The Cincinnati Reds decided Zack Cozart would be their shortstop of the future when the team decided to trade another prospect at the position — Didi Gregorius — as part of the one-year rental of Shin-Soo Choo in 2013.
In his two years as the Reds’ starting shortstop, Cozart has not disappointed in the field and showed some pop in his bat, if not much promise as a high average hitter or on-base machine. He’s a career .246 hitter with a meager OBP of .281, but those numbers would now be a welcome sight for Cozart, who has started 2014 with a thud: .148/.188 in 86 plate appearances.
The abysmal start at the plate for Cozart as the team’s primary eighth hitter has to be bad enough to compel the Reds to at least start to consider the notion that the position may warrant an upgrade over the 28-year-old Cozart. That upgrade is not on the bench in the personage of Ramon Santiago and is nowhere in sight in the Reds’ farm system right now.
Despite his age, Cozart won’t be eligible for salary arbitration until 2015, so keeping him makes more sense than dealing him if he can show any sign of improvement at the plate. Defensively, Cozart is nearly Gold Glove caliber, which makes him a valuable commodity even when he is not hitting his weight.

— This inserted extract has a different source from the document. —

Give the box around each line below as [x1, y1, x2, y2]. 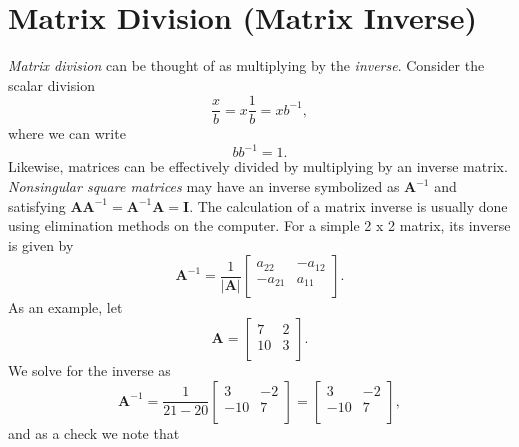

The Reds’ offense on the whole has been lacksluster so far this year as the team’s 11-14 record indicates, but none of the Reds’ hitters have been as bad as Cozart. Should the Reds’ bats not come alive enough to help the team make headway soon in the division, the Reds may not have a choice but to trade for a better hitting option at short.
That could mean sending Cozart to another team, like the Reds also did in the Choo deal by dealing a similarly talented player who could just not produce consistently enough at the plate in Drew Stubbs.